Today’s enterprises need unfettered-yet-intentional access to information. By combining methods like a unified index, hybrid retrieval, user behavior, and numerous machine learning models to not only source related documents but also evaluate by relevance, enterprises can build a dynamic experience that scales as their business does.
Unified Index
A unified index centralizes access to data across all sources and repositories. This way, a user does not need to know where a document is stored; instead, they can simply query the index and get a response. Coveo’s unified index also incorporates early-binding security (meaning it indexes permissions at the document level) and role-based access controls, so users only ever have access to the documents they have permission to see.
Documents are also chunked and vectored at time of indexing, making it easier to quickly retrieve relevant passages instead of whole documents. This provides guardrails against AI hallucinations and bad answers.
Hybrid Retrieval
Hybrid retrieval combines the precision of lexical search with the contextual understanding of semantic search. The information retrieval system first uses a lexical method to retrieve documents that match the query or prompt submitted. It then layers in semantic/vector search to expand results to relevant, related documents that could also match the query.

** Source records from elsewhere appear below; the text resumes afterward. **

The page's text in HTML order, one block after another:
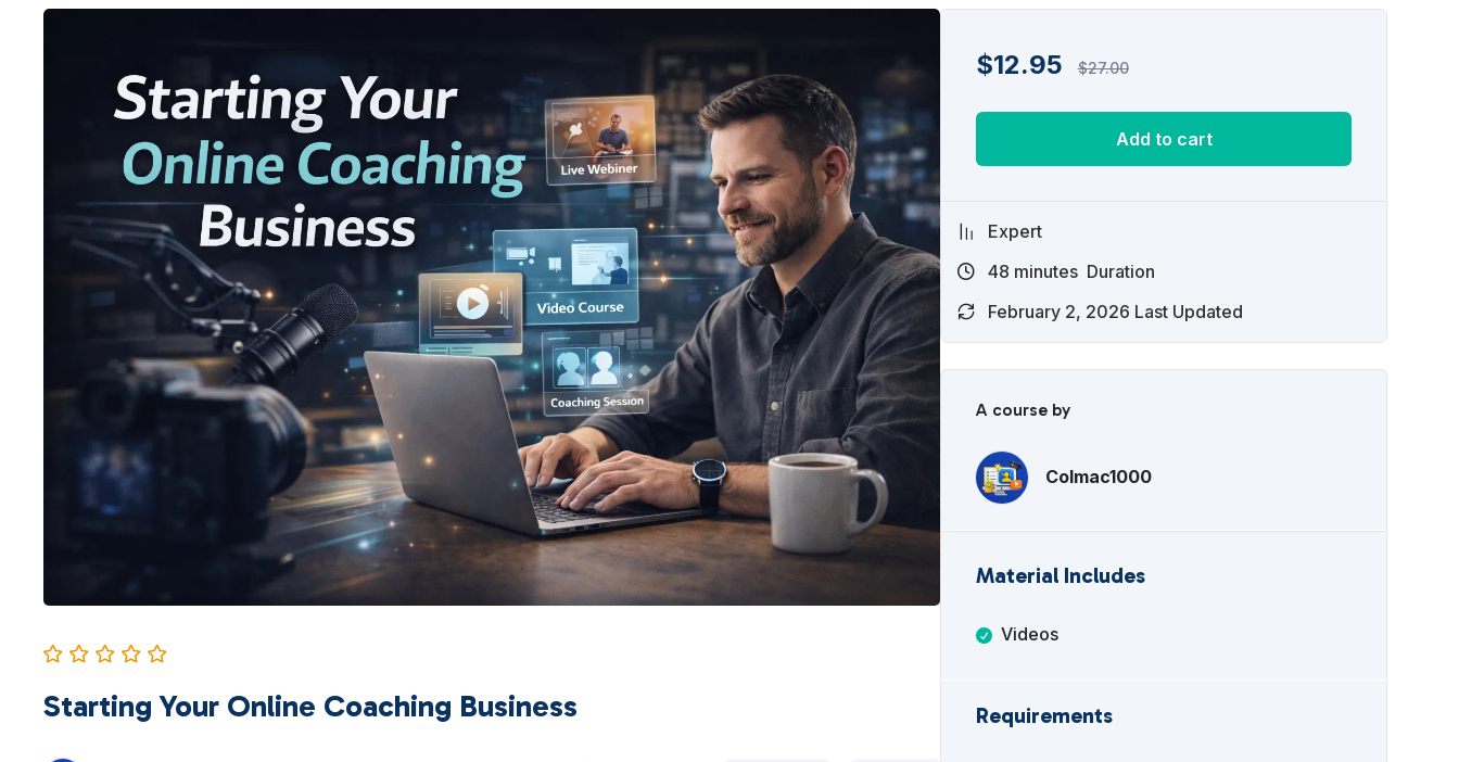
Starting Your Online Coaching Business
$12.95 $27.00
Add to cart
Expert
48 minutes Duration
February 2, 2026 Last Updated
A course by
Colmac1000
Material Includes
Videos
Requirements
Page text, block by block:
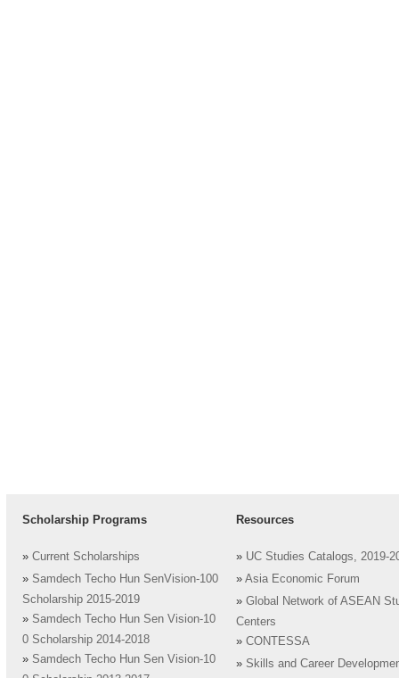
Scholarship Programs
» Current Scholarships
» Samdech Techo Hun SenVision-100
Scholarship 2015-2019
» Samdech Techo Hun Sen Vision-10
0 Scholarship 2014-2018
» Samdech Techo Hun Sen Vision-10
Resources
» UC Studies Catalogs, 2019-
» Asia Economic Forum
» Global Network of ASEAN
Centers
» CONTESSA
» Skills and Career
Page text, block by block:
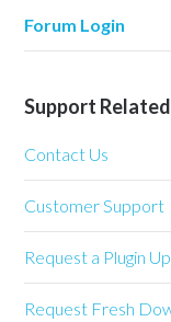
Forum Login
Support
Contact Us
Customer Support
Request a Plugin
Request Fresh
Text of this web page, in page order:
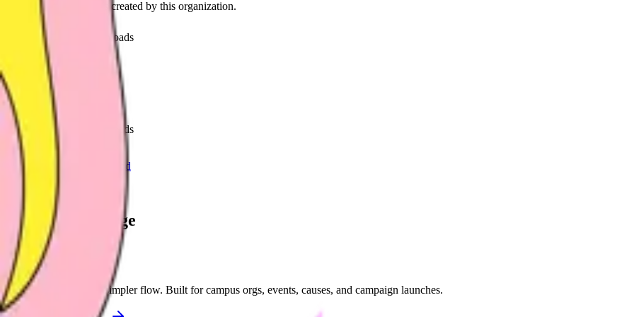
Discover recent frames created by this organization.
visits
downloads
about 1 month ago
nextgeninkubator
/f/iqeal0rj7yme
50 visits
downloads
2 months ago
Next.Gen Summit for Good
/f/nextgensummit
Let's supercharge
your campaign
You
Publish frames with a simpler flow. Built for campus orgs, events, causes, and campaign launches.
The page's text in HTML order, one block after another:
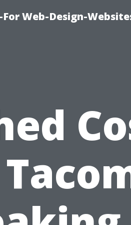
Web-Design-
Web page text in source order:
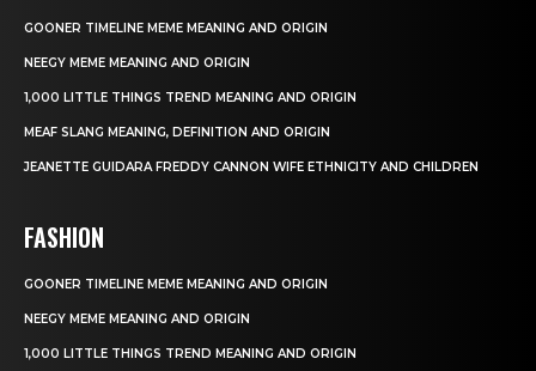
GOONER TIMELINE MEME MEANING AND ORIGIN
NEEGY MEME MEANING AND ORIGIN
1,000 LITTLE THINGS TREND MEANING AND ORIGIN
MEAF SLANG MEANING, DEFINITION AND ORIGIN
JEANETTE GUIDARA FREDDY CANNON WIFE ETHNICITY AND CHILDREN
FASHION
GOONER TIMELINE MEME MEANING AND ORIGIN
NEEGY MEME MEANING AND ORIGIN
1,000 LITTLE THINGS TREND MEANING AND ORIGIN
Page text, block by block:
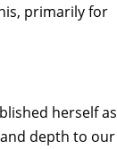
primarily for
herself as
depth to our
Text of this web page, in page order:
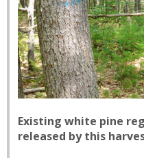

The addition of AI enhances traditional keyword-focused approaches, particularly in the areas of personalization and predictive search, by allowing the system to understand user behavior patterns and create “digital twins.” It can learn from one user’s successful interactions to improve results for similar users.
User Behavior
By capturing signal data on every user’s action, modern search platforms can determine intent. And by accounting for personal data (including geo-location), the platform can match a query to mapped content and retrieve the most relevant results.
Machine Learning
Coveo adds an additional, proprietary layer of relevance into the traditional RAG methodology, adding in an additional R. AI retrieves the most pertinent results within an enterprises’ unified index, and then from that selection, the most relevant chunks of information are selected to then be fed to a generative model for output. With Coveo’s fully managed Relevance Generative Answering, enterprises can harness RAG as a Service to embed accurate, secure generative answering throughout their digital experience.
In addition to Relevance Generative Answering, Coveo also offers a deep suite of enterprise-grade ML models that streamline and enhance the digital experience across all touchpoints.